El resultado, visible en todas las democracias occidentales, es un movimiento de autonomización cultural de las clases populares que es consecuencia directa de la separación de las élites iniciada a finales de los años ochenta. Es decir, la separación de las clases superiores hacia el final del siglo XX ha derivado en la autonomización de las clases inferiores a principios del XXI. Este doble proceso es el que explica la transformación de las protestas, que han dejado de ser exclusivamente “sociales” para ser también “existenciales”. Las consecuencias son terribles para la sociedad, pero también para la democracia. La palabra política, mediática y sindical ha perdido legitimidad y el debate de ideas ha dejado paso a un clima de imposibilidad de comunicarse, de caricatura y desprecio. El espectáculo del éxito de los ganadores y la insolencia de los prescriptores de opinión, que no dejan de estigmatizar a los más modestos —rebajados a la categoría de espectadores ignorantes—, refuerzan una “epidemia de desconfianza” a la que no responde nadie.
Esa negativa a tener en cuenta las demandas de la mayoría explica el aumento de la intención de voto en favor de las marionetas populistas, pero da la sensación de que ninguna figura política, ningún partido tiene la capacidad de representar a este bloque popular y mayoritario en su conjunto.

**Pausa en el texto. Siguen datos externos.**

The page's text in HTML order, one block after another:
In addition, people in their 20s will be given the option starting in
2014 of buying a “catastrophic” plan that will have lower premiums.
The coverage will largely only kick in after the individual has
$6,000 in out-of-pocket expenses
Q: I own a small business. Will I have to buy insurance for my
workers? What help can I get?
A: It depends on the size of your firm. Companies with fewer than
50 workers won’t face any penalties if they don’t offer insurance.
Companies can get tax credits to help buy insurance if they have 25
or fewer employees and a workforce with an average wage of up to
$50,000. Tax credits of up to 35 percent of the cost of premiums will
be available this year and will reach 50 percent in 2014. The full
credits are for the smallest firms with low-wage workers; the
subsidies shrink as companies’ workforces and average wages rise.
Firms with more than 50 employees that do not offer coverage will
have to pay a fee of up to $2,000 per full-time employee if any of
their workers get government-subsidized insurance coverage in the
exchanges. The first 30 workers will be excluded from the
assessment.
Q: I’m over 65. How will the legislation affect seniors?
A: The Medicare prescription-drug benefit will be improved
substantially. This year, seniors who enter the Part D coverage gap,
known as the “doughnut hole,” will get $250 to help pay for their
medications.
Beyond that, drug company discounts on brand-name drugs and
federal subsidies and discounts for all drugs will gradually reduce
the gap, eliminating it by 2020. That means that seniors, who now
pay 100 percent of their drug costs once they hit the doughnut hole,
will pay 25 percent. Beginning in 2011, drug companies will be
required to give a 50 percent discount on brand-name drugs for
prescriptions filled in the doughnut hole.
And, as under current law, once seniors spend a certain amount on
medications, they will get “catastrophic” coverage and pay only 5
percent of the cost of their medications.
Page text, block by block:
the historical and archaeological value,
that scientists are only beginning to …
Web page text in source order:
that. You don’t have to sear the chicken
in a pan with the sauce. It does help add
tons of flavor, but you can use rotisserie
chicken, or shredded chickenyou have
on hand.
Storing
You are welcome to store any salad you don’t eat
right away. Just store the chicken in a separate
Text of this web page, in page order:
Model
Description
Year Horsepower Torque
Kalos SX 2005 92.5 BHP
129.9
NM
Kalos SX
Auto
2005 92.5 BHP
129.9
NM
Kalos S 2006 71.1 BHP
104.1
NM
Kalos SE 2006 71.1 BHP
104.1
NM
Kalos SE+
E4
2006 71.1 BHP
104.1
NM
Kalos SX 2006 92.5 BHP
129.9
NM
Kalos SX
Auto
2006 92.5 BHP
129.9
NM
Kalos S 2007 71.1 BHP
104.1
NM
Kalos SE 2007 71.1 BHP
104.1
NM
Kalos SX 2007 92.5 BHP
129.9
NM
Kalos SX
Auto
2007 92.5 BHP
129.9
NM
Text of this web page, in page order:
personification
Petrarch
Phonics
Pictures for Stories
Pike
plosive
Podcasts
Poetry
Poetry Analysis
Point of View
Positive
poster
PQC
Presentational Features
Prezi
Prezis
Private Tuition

Este mundo sin perspectivas, este ámbito de la comunicación sin contenido, es en el que Emmanuel Macron afila su estrategia electoral, cuyo objetivo no es agrupar sino dividir. Se niega a asumir ninguna culpa por su gestión y no busca el consenso, sino que impone una postura autoritaria. En un contexto de abstención masiva y falta de oferta política, el futuro candidato a la reelección no fomenta la tranquilidad sino la tensión y quiere enardecer a su base electoral, compuesta por las burguesías de derecha e izquierda y por los mayores de 60 años. Esta estrategia de la tensión recuerda extrañamente a la de un tal Donald Trump, que no dejó de exaltar y radicalizar a sus votantes para ser protagonista en cada elección. En 2017, los franceses creyeron haber elegido a un socialdemócrata europeo; en 2021 han descubierto que quien ejerce el poder en el Elíseo es un Trump progresista.

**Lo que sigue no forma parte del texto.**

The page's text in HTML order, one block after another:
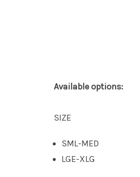
Available options:
SIZE
SML-MED
LGE-XLG
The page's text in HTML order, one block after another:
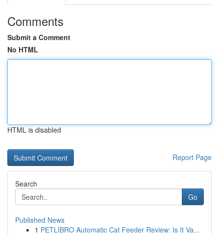
Comments
Submit a Comment
No HTML
HTML is disabled
Report Page
Search
Go
Published News
1 PETLIBRO Automatic Cat Feeder Review: Is It Va...
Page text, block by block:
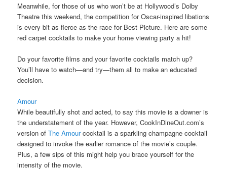
Meanwhile, for those of us who won’t be at Hollywood’s Dolby
Theatre this weekend, the competition for Oscar-inspired libations
is every bit as fierce as the race for Best Picture. Here are some
red carpet cocktails to make your home viewing party a hit!
Do your favorite films and your favorite cocktails match up?
You’ll have to watch—and try—them all to make an educated
decision.
Amour
While beautifully shot and acted, to say this movie is a downer is
the understatement of the year. However, CookInDineOut.com’s
version ofThe Amourcocktail is a sparkling champagne cocktail
designed to invoke the earlier romance of the movie’s couple.
Plus, a few sips of this might help you brace yourself for the
intensity of the movie.
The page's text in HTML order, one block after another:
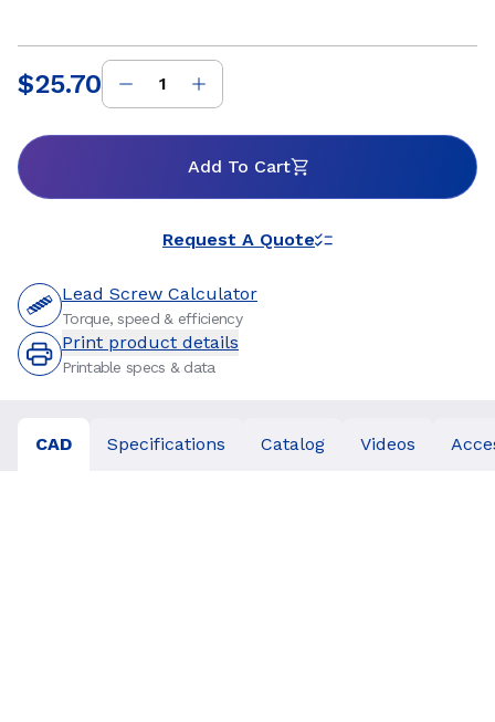
efficient, repeatable motion within the systems they build.
Price :
$25.70
Add To Cart
Request A Quote
Lead Screw Calculator
Torque, speed & efficiency
Print product details
Printable specs & data
CAD Specifications Catalog Videos

Al hablar para un electorado envejecido y burgués, anestesiado por el miedo, y sobreactuar desde su posición elitista y despreciativa, el futuro presidente-candidato está tratando de eliminar a los candidatos de izquierdas y de derechas y garantizarse así la victoria. Las fuerzas políticas tradicionales, relegadas, dejarán su sitio a un duelo que ya hemos visto, en el que la primera opción vence inevitablemente a la segunda: la pugna entre Emmanuel Macron y Marine Le Pen o Eric Zemmour. El segundo mandato de Emmanuel Macron corre peligro de comenzar sobre ese paisaje en ruinas, ese desastre democrático e intelectual. Ahora bien, al día siguiente de su reelección, el nuevo presidente tendrá que volver a hacer frente a un bloque popular que no tiene ninguna intención de morir.